All patients in the group with non-recurrent aberrations (n = 105) had information from karyotyping performed at diagnosis (Additional file 2: Table S7). We used this information to provide support for the DNA methylation classification (Table 3). Nine out of ten patients with HeH-like methylation profiles had gains of chromosome 21, six of them had 48–49 chromosomes, and three had Down's syndrome (constitutional + chr21). This finding indicates that the methylation status of the genes in the HeH classifier is associated with chromosomal aneuploidy. Thus, these patients may share common biological features although they do not have the >50 chromosomes, which is the criteria used to define HeH as a subtype. All iAMP21-like patients (n = 4) and the single patient classified as 11q23-like had aberrations suggestive of, but not conclusive for, the canonical rearrangements in their karyotype data.

Table 3 Summary of subtype verification results

Verification by expressed fusion genes

Targeted analysis using FISH or RT-PCR for ETV6/RUNX1, MLL rearrangements, PBX1/TCF3, and BCR/ABL1 had been performed for only 57% of the subtype-like patients at the time of diagnosis. Therefore, it is likely that many of the newly classified patients actually harbor the canonical translocations that define the group they were assigned to by our DNA methylation classifier. Re-analysis by RT-PCR for the ETV6/RUNX1 fusion transcript in RNA taken at diagnosis from eight randomly selected t(12;21)-like patients with available RNA showed that half of them were positive for ETV6/RUNX1 (Additional file 2: Table S8).
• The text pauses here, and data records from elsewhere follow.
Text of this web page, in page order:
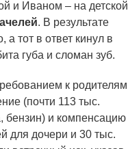
и Иваном – на детской
. В результате
а тот в ответ кинул в
губа и сломан зуб.
к родителям
(почти 113 тыс.
бензин) и компенсацию
для дочери и 30 тыс.
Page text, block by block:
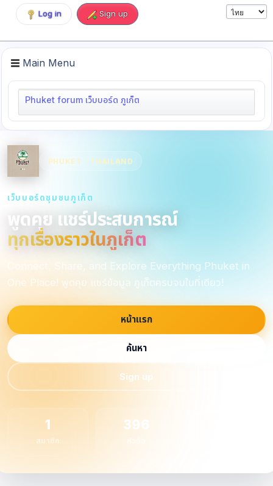
Log in Sign up
Main Menu
Phuket forum เว็บบอร์ด ภูเก็ต
PHUKET · THAILAND
เว็บบอร์ดชุมชนภูเก็ต
พูดคุย แชร์ประสบการณ์
ทุกเรื่องราวในภูเก็ต
Connect, Share, and Explore Everything Phuket in
One Place! พูดคุย แชร์ข้อมูล ภูเก็ตครบจบในที่เดียว!
หน้าแรก
ค้นหา
Sign up
1
สมาชิก
396
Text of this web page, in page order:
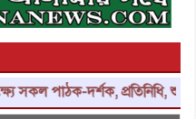
পাঠক-দর্শক, প্রতিনিধি,
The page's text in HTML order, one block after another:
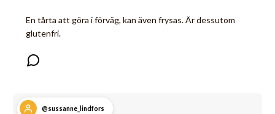
En tårta att göra i förväg, kan även frysas. Är dessutom
glutenfri.
@sussanne_lindfors
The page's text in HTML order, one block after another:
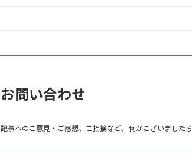
お問い合わせ
記事へのご意見・ご感想、ご指摘など、 何かございましたら

We performed RNA-seq of 17 patients with available high quality RNA for whom cytogenetic subtype information from ALL diagnosis and the results obtained by the DNA methylation classifier did not agree. In nine out of these 17 patients, we detected expressed fusion genes (Table 4, Additional file 2: Table S9). Three previously unknown fusion genes t(20;21)RUNX1/ASXL1, t(7;12)ETV6/CBX3, and t(3;12)ETV6/AK125726 were identified in patients with t(12;21)-like methylation profiles. We found that several of the patients assigned to the ‘multi-class’ group according to the DNA methylation classifier harbored fusion genes with PAX5 as one of the fusion partners, including the known t(9;12)PAX5/ETV6 and inv(9p13.2)PAX5/ZCCHC7 fusion genes previously reported in ALL [19-21]. We also identified a new fusion gene, t(9;14)PAX5/ESRRB, which to our knowledge has not been previously reported. In an infant patient with HeH in the validation cohort who was misclassified as ‘non-class’ (ALL_validation_20 in Table 4), we identified an additional novel fusion gene, t(5;15)BRD9/NUTM1.
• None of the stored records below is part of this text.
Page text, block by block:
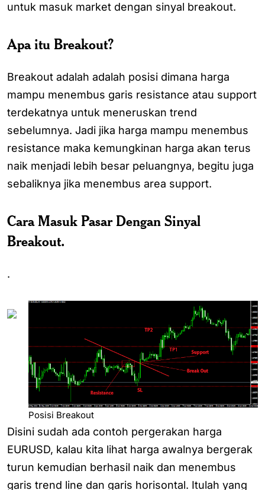
untuk masuk market dengan sinyal breakout.
Apa itu Breakout?
Breakout adalah adalah posisi dimana harga
mampu menembus garis resistance atau support
terdekatnya untuk meneruskan trend
sebelumnya. Jadi jika harga mampu menembus
resistance maka kemungkinan harga akan terus
naik menjadi lebih besar peluangnya, begitu juga
sebaliknya jika menembus area support.
Cara Masuk Pasar Dengan Sinyal
Breakout.
.
Posisi Breakout
Disini sudah ada contoh pergerakan harga
EURUSD, kalau kita lihat harga awalnya bergerak
turun kemudian berhasil naik dan menembus
garis trend line dan garis horisontal. Itulah yang

Table 4 Fusion gene screening by RNA sequencing

Verification by copy number analysis

Since the 450 k BeadChip assay uses the same reaction principle as SNP genotyping arrays, the 450 k data can be used to detect copy number alterations (CNAs) [22-24]. CNA analysis was applied to identify large-scale chromosomal gains and losses to support the subtype classification by DNA methylation in the subtype-like patients, in whom unbalanced large scale chromosomal alterations are expected to occur, such as in HeH, t(1;19), dic(9;20), and iAMP21 (Table 3, Additional file 2: Table S7).
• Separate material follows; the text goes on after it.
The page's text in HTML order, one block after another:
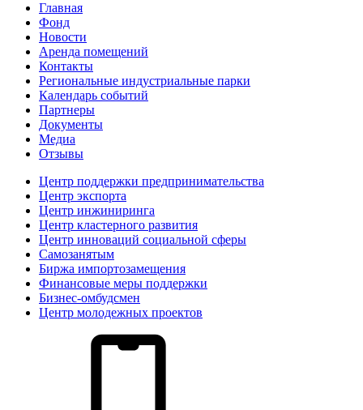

We observed >50 chromosomes in six out of 15 of the HeH-like patients with ‘normal’ or ‘no result’ in the karyotype analysis, suggesting that these patients did in fact harbor aneuploidies that were undetected at diagnosis (Additional file 1: Figure S14). We also found evidence for amplification of chromosome 21q, which is consistent with the iAMP21 subtype in each of the four iAMP21-like patients (Additional file 1: Figure S15). In three out of the 21 dic(9;20)-like patients and in one multi-class patient, we found deletions of chromosome 9p and 20q, which confirm that these four patients harbor dic(9;20). Thirteen out of the 20 remaining dic(9;20)-like patients and 11 out of the 17 ‘multi-class’ patients displayed deletions of various sizes on 9p but lacked 20q deletions (Additional file 1: Figure S16).

We found a breakpoint in the TCF3 locus in one of the t(1;19)-like patients (Additional file 1: Figure S17). The remaining 18 t(1;19)-like patients showed no evidence of CNAs on chromosomes 1 or 19, which does not exclude that these patients harbor balanced translocations, which are common in this subtype. Although t(9;22) results in a balanced re-arrangement that cannot be detected by CNAs, we screened the t(9;22)-like patients for IKZF1 deletions which are known to occur in patients with the BCR/ABL1 fusion gene and BCR/ABL1-like gene expression patterns [25]. In three out of the five t(9;22)-like patients, we detected intragenic IKZF1 deletions or iso(7q), resulting in hemizygous loss of IKZF1 (Additional file 1: Figure S18).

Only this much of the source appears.